Project Description

Analyzing the Unobservable: Structural Equation Modeling in Comparative Social Research

This module takes place online.

Module content

  • Learn how to use multi-group confirmatory factor analysis of latent variables such as xenophobia or social trust for establishing comparability of measures
  • Work with multi-group structural equation models for analysing research questions
  • ProgrammeThe course is taught in English (4 ECTS)
  • Requirements – Bachelor’s and Master’s students in the Social Sciences (e.g. Sociology, Anthropology). Open for other disciplines
  • Programme fee – EUR 500.00

  • Application deadline – n/a

If you are a student from the University of Massachusetts system, the University of Wisconsin system, and participating universities in Queensland you will participate as exchange students and will not pay fees directly to Frankfurt Digital Summer School. Please contact your study abroad advisor for more information on how and when to apply.

Course description

Sociological research is often interested in phenomena that cannot be directly measured, like xenophobia, meritocratic values or social trust. Such latent variables can be measured with the help of confirmatory factor analysis. Their relationships can be analyzed with structural equation models.

In the context of comparative research, we must make sure that our measurement instruments for latent variables are comparable between countries and cultures: Is our measurement instrument for xenophobia comparable across countries? Such questions can be answered with multi-group confirmatory factor analysis, which will be the first focus of the course. Once comparability of measures is established, we can start to ask substantial questions: Is the relationship between xenophobia and social trust the same in every culture? Such questions can be analyzed with multi-group structural equation models, which will be a second focus. Throughout the course, we will work with the statistical software Stata and data from the European Social Survey.

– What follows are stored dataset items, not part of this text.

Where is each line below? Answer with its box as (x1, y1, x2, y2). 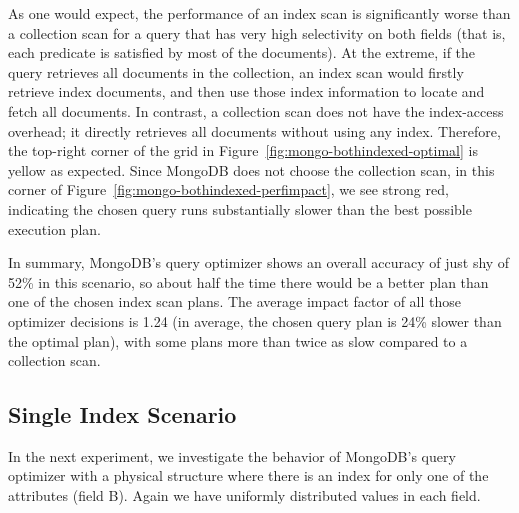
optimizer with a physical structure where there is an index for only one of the (8, 465, 489, 486)
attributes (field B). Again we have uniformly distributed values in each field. (8, 485, 481, 506)
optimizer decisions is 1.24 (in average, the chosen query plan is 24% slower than (8, 310, 502, 331)
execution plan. (8, 218, 101, 239)
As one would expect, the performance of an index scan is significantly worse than (8, 3, 511, 23)
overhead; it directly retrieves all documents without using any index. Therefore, (8, 120, 501, 141)
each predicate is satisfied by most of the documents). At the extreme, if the (8, 42, 476, 63)
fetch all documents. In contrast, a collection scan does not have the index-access (8, 100, 504, 121)

This module is part of part of the course Cross-national Comparative Research in the Social Sciences. It consists of two modules on statistical techniques that are useful in cross-national comparative research (and any other comparative research): Multilevel analysis and multi-group structural equation modeling. The two modules make use of the same software and data, which allows students to easily integrate the knowledge from both courses into their own substantive research projects. However, both courses also stand on their own and is it not necessary to visit both courses.

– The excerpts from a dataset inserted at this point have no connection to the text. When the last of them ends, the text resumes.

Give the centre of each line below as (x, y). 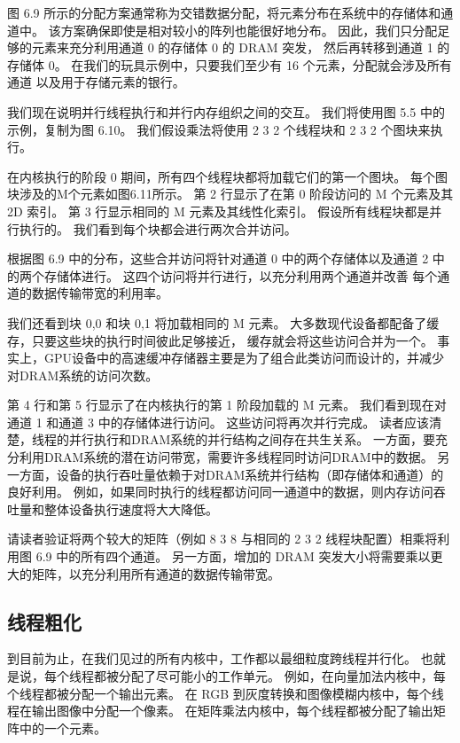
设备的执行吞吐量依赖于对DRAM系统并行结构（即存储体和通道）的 (250, 474)
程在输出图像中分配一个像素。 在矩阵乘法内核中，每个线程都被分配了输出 (220, 711)
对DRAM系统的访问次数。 (83, 375)
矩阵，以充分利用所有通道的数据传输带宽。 (156, 573)
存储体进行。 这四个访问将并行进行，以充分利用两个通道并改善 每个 (241, 275)
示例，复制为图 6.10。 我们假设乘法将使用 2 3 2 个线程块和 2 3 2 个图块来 (219, 129)
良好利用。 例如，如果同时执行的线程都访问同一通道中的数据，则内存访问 (220, 492)
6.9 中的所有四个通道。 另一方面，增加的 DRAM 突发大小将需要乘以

The course comprises 28 contact hours (8*3.5 hours). Upon successful completion, 4 ECTS (European Credit Transfer System) points will be awarded for the module. A single ECTS point is defined as the equivalent of 25 to 30 hours of student workload. This includes class hours, additional preparations for class activities, readings, assignments as well as final assessments.

Attendance: Participants have to attend at least 80 % of the classes.

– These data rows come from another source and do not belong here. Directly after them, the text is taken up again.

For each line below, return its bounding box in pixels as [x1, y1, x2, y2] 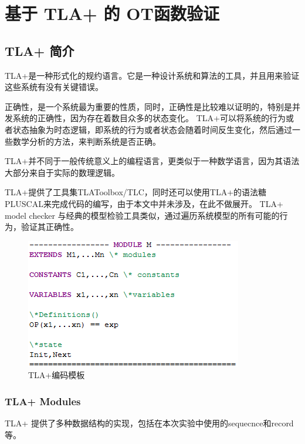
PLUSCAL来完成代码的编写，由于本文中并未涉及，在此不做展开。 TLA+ [5, 197, 283, 209]
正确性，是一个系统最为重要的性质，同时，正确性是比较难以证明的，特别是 [5, 100, 292, 112]
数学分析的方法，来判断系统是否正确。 [12, 135, 161, 147]
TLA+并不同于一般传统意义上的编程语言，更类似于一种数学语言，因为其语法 [5, 155, 300, 167]
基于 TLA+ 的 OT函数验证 [5, 1, 219, 25]
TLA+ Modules [5, 393, 81, 408]
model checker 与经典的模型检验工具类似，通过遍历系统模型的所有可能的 [5, 209, 280, 221]
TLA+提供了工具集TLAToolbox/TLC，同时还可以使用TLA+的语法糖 [5, 186, 267, 198]

Students should have basic statistical knowledge and high interest in quantitative research.


Prof. Dr. Alexander Schmidt-Catran

Prof. Dr. Alexander Schmidt-Catran is professor of sociology with a focus on methods for quantitative empirical research. He teaches statistics at the BA, MA and PhD-level. He is the author of a textbook on the analysis of panel data and author of several journal articles on multilevel models. His substantive research focusses on attitudes toward migration and the welfare state. He published papers in the American Sociological Review, the European Sociological ReviewSociological Methodology and Sociological Methods & Research.

Dr. Christian Czymara

Dr. Christian Czymara is a researcher and lecturer. His work focuses on immigration, ethnic conflict, political communication, public opinion from a quantitative perspective. He teaches quantitative methods and research trainings on the MA level. He published papers on attitudes toward immigrants in the European Sociological Review and the Kölner Zeitschrift für Soziologie und Sozialpsychologie.

Zsófia Ignácz, PhD

Zsófia S. Ignácz is a lecturer and researcher. Her research focuses on topics related to social justice perception and European integration. She teaches quantitative methods at the BA and MA level. Her most recent publications include European Solidarity in Times of Crisis (2019, Routledge, with J. Gerhards, H. Lengfeld, F. Kley, and M. Priem), The Remains of the Socialist Legacy: The Influence of Socialist Socialization on Attitudes toward Income Inequality (Societies, 2018); Social Cohesion and Its Correlates (Comparative Sociology, 2018, with J. Delhey, K. Boehnke, G. Dragolov, M. Larsen, J. Lorenz, M. Koch).